Los objetivos de la simulación aplicada al diseño de almacenes automáticos son diversos:
 

  • Analizar el comportamiento del almacén, teniendo en cuenta diferentes tipos de condicionantes. Dentro de este apartado se incluyen las pruebas de rendimiento en momentos punta, el comportamiento del sistema cuando se producen averías en alguno de los componentes, etc.
  • Reducir el tiempo de desarrollo, ya que cualquier cambio que se produzca en la fase de montaje se puede testar previamente con el simulador.
  • Determinar de una forma certera el rendimiento máximo del almacén, ofreciendo a su vez los mecanismos necesarios para diseñar modificaciones o ampliaciones posteriores.
  • Facilitar una visión del almacén en movimiento, previa a su instalación, con un alto grado de realismo.



La modelización

Se entiende como modelización el proceso de diseño y desarrollo de una solución utilizando herramientas de simulación. El procedimiento seguido para construir un modelo es en realidad una versión reducida del proceso que se sigue para la instalación de un almacén automático real.
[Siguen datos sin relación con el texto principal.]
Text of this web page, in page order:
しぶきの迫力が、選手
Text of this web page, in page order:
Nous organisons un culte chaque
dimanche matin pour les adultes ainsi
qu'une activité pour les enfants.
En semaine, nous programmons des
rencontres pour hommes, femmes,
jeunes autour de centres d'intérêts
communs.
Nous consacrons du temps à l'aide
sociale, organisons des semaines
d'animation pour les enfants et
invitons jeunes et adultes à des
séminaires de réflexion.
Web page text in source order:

Para ello se siguen las siguientes fases:
 

  • Construcción del modelo físico. En esta fase se definen todos los elementos que componen la parte tangible del almacén. Los componentes más habituales son:
    - Transelevadores: se modelizan a partir de elementos capaces de reproducir fielmente el comportamiento y el rendimiento de este tipo de robots.
    - Cabecera: compuesta por un gran abanico de elementos de transporte, entre los que destacan los caminos de rodillos o cadenas, shuttle-cars(carros transferidores), elevadores, enfardadoras... Estos componentes se incluyen en el modelo de simulación con sus características principales configuradas: velocidad, tiempo de respuesta, etc.
  • Construcción del modelo lógico. Es cuando se implementan las pautas de comportamiento generales del sistema. Utilizando herramientas de análisis estadístico, se lleva a cabo un estudio completo del flujo de las entradas y salidas. De esta forma, se garantiza que el almacén simulado se adaptará a las necesidades planteadas por el cliente.
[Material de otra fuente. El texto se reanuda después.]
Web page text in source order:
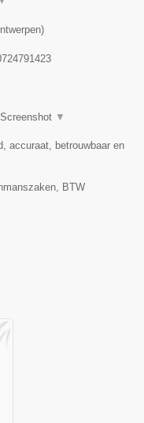
)
Screenshot ▼
accuraat, betrouwbaar en
BTW
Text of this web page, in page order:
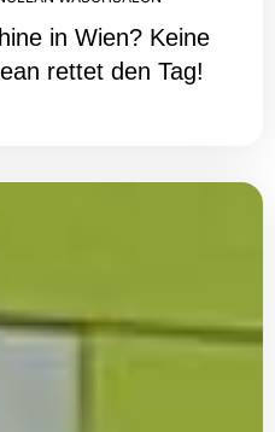
in Wien? Keine
rettet den Tag!
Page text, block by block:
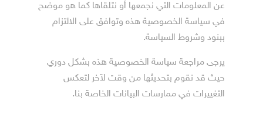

A continuación, se debe establecer la lógica de funcionamiento de todos los elementos. De hecho, para simular correctamente la operativa de un almacén, los sistemas de simulación deben incorporar una versión reducida del software de control y gestión. Por ejemplo, en esta fase se determinan aspectos como la ruta óptima que debe recorrer la carga, la prioridad de paso en los cruces, la zona asignada en la ubicación, el puesto de trabajo de destino, etc.

La ejecución

El objetivo final de todo modelo de simulación es reproducir de la forma más fiel posible un planteamiento de solución para evaluar su comportamiento en diversas circunstancias. Para ello estas herramientas representan largos periodos de ejecución en intervalos muy cortos de tiempo. Así, se puede estudiar la conducta de una solución, muy difícil de realizar en una instalación real. Como ejemplo, un sistema de complejidad media puede comprimir la operativa de todo un año en unos pocos minutos de simulación.
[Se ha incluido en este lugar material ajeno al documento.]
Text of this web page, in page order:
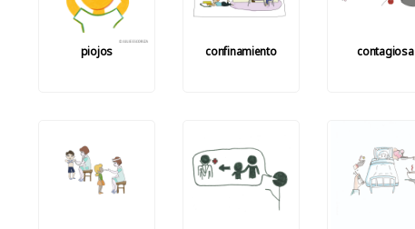
piojos confinamiento contagiosa

La ejecución de un modelo consiste en crear múltiples interacciones variando las condiciones de entrada y salida. Para cada una de las repeticiones se crea un completo juego de estadísticas donde se recoge de forma detallada el comportamiento de los elementos físicos del almacén. A partir del estudio de estos resultados, el analista puede decidir, en primer lugar, si el sistema planteado se adaptada a las necesidades del cliente y, en segundo lugar, cómo se comportan las diferentes alternativas en el diseño.